Material supplied —
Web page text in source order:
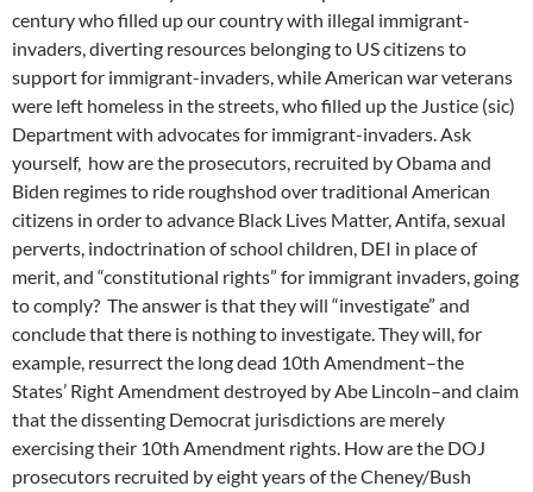
century who filled up our country with illegal immigrant-
invaders, diverting resources belonging to US citizens to
support for immigrant-invaders, while American war veterans
were left homeless in the streets, who filled up the Justice (sic)
Department with advocates for immigrant-invaders. Ask
yourself, how are the prosecutors, recruited by Obama and
Biden regimes to ride roughshod over traditional American
citizens in order to advance Black Lives Matter, Antifa, sexual
perverts, indoctrination of school children, DEI in place of
merit, and “constitutional rights” for immigrant invaders, going
to comply? The answer is that they will “investigate” and
conclude that there is nothing to investigate. They will, for
example, resurrect the long dead 10th Amendment–the
States’ Right Amendment destroyed by Abe Lincoln–and claim
that the dissenting Democrat jurisdictions are merely
exercising their 10th Amendment rights. How are the DOJ
prosecutors recruited by eight years of the Cheney/Bush
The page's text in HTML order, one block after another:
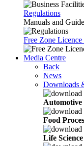
Regulations
Manuals and
Free Zone Licence
Media Centre
Back
News
Downloads
Automotive
Food
Life
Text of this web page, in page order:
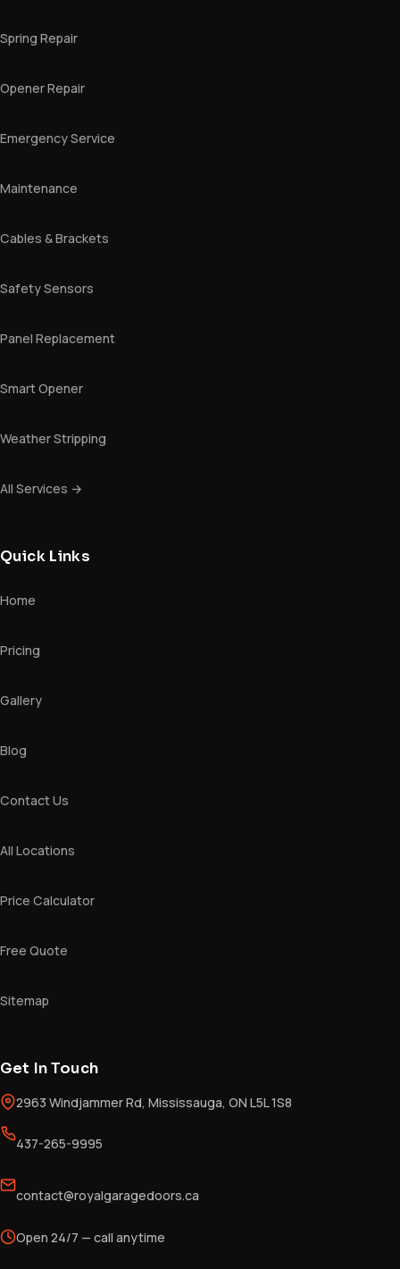
Spring Repair
Opener Repair
Emergency Service
Maintenance
Cables & Brackets
Safety Sensors
Panel Replacement
Smart Opener
Weather Stripping
All Services →
Quick Links
Home
Pricing
Gallery
Blog
Contact Us
All Locations
Price Calculator
Free Quote
Sitemap
Get In Touch
2963 Windjammer Rd, Mississauga, ON L5L 1S8
437-265-9995
contact@royalgaragedoors.ca
Open 24/7 — call anytime

Problem requirements — Return, word for word, the lines from the one containing "All Locations" through the end of the data above, both ends included, and nothing else.

Finished exercise —
All Locations
Price Calculator
Free Quote
Sitemap
Get In Touch
2963 Windjammer Rd, Mississauga, ON L5L 1S8
437-265-9995
contact@royalgaragedoors.ca
Open 24/7 — call anytime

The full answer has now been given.